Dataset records
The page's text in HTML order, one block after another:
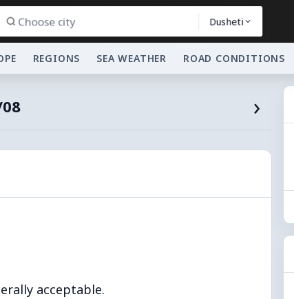
Dusheti
REGIONS SEA WEATHER ROAD CONDITIONS
›
acceptable.

What to do
Copy the records exactly. Skip the pictures.

Solution to this problem
The page's text in HTML order, one block after another:
Dusheti
REGIONS SEA WEATHER ROAD CONDITIONS
›
acceptable.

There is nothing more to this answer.